Microsoft formalises Cloud OS partner network

Microsoft has brought together 25 cloud providers to host its services to customers around the world.
Written by Michael Lee, Contributor

Microsoft has announced its Cloud OS Network, which it says will make it easier for businesses to focus on their work, rather than datacentre management, while providing the network partners with increased business opportunities.

The network itself consists of over 25 cloud service providers, each offering services with Microsoft's cloud platform as their foundation. These services are primarily hybrid cloud offerings, which Microsoft believes provide greater flexibility and choice.

The approach to a unified platform will help businesses with building or using hybrid cloud-based products or services, according to Microsoft. Customers would be able to deploy in their own datacentre, in Windows Azure, or through one of the partner service providers.

The benefits for partners in the network include going to market with new services faster, attracting new customers and increasing revenue, Microsoft said.

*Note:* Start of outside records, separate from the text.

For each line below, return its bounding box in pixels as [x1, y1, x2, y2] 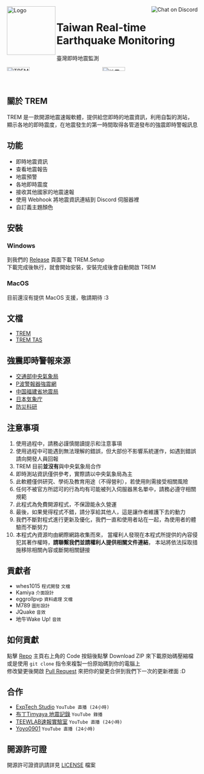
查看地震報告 [15, 165, 48, 173]
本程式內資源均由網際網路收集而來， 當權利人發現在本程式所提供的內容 [15, 531, 192, 538]
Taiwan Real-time [56, 21, 146, 35]
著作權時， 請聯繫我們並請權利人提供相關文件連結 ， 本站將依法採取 [26, 538, 192, 546]
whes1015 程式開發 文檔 [15, 582, 70, 589]
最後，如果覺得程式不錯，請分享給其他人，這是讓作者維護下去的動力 [15, 508, 186, 516]
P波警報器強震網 [15, 380, 57, 388]
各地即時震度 [15, 181, 48, 188]
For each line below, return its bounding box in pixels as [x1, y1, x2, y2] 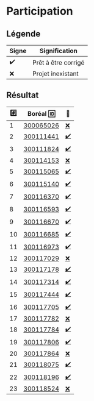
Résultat [6, 90, 39, 101]
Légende [6, 29, 41, 39]
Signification [39, 47, 78, 55]
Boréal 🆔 [27, 110, 56, 118]
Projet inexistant [32, 69, 79, 77]
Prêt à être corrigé [32, 58, 85, 66]
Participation [6, 4, 73, 18]
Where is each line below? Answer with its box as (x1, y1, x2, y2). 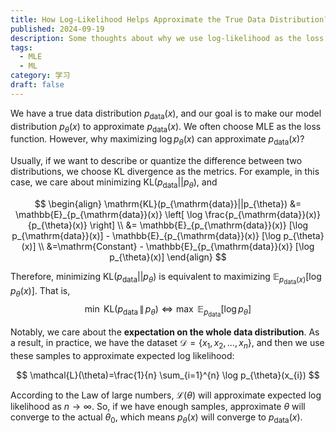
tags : (10, 42, 33, 53)
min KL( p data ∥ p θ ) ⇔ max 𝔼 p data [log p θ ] (84, 302, 252, 318)
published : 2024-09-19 (10, 24, 105, 34)
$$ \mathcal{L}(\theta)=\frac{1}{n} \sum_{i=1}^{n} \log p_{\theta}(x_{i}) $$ (16, 369, 320, 381)
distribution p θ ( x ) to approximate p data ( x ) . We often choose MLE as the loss (10, 120, 322, 135)
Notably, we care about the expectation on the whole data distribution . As (10, 326, 320, 338)
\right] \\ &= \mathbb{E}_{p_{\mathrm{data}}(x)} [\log (89, 219, 309, 231)
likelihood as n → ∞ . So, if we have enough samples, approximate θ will (10, 400, 306, 412)
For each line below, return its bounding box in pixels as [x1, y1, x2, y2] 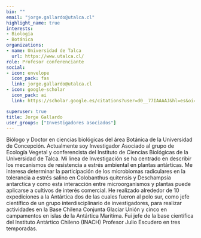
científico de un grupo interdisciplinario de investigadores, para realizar [6, 200, 182, 207]
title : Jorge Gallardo [6, 114, 63, 120]
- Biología [6, 31, 33, 37]
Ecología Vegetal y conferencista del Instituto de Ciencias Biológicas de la [6, 149, 188, 156]
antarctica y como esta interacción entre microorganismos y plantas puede [6, 181, 191, 188]
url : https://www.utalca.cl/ [11, 53, 84, 59]
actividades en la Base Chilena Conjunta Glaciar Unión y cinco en [6, 206, 167, 213]
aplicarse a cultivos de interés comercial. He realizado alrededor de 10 [6, 187, 179, 194]
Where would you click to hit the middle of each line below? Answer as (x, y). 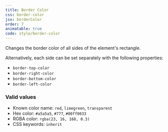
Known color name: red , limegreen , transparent (62, 108)
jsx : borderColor (24, 19)
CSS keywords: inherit (37, 124)
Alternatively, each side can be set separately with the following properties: (84, 58)
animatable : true (24, 29)
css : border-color (25, 15)
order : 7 (15, 24)
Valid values (21, 97)
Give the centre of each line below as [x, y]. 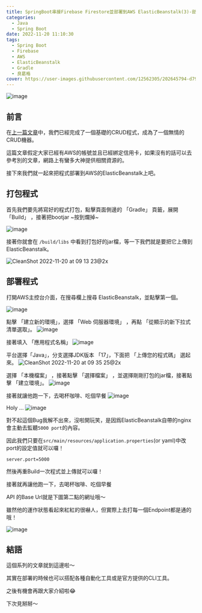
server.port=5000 [28, 459]
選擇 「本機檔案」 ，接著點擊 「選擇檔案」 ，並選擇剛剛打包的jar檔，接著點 [99, 375]
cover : [14, 79]
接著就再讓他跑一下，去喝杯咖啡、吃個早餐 [59, 484]
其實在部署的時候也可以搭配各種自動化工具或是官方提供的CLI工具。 [89, 578]
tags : [13, 40]
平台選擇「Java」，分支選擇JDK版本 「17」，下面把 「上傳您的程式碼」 [93, 355]
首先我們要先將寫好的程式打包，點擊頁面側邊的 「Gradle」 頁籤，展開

The network spans over 425 datacentres in 90 countries, and the resulting 2.4 million servers provide services to over 3 million customers.

Although claiming to have over 25 partners, Microsoft has listed the following 23 companies so far:

  • Alog

  • Aruba

  • Capgemini

  • Capita IT Services

  • CGI

  • CSC

  • Dimension Data

  • DorukNet

  • Fujitsu Finland

  • Fujitsu

  • iWeb

  • Lenovo

  • NTTX

  • Outsourcery

  • OVH

  • Revera

  • SingTel

  • Sogeti

  • TeleComputing

  • Tieto

  • Triple C Cloud Computing

  • T-Systems

  • VTC Digilink

  • Wortmann AG

With Windows Server with Hyper-V in competition with VMware, Microsoft's strategy to steal more market share from VMware has included publicly criticising its competitor. Microsoft says that VMware "lacks a clear vision and road map", and has accused it of having no direct experience running large public cloud services. VMware is currently building out its similar vCloud Hybrid Service in the United States, with Australia due to have local partners and datacentres onboard by the middle of 2014.

Microsoft totes its own experience in running services such as Xbox Live, Bing, and Office 365 as its advantage over VMware in these areas.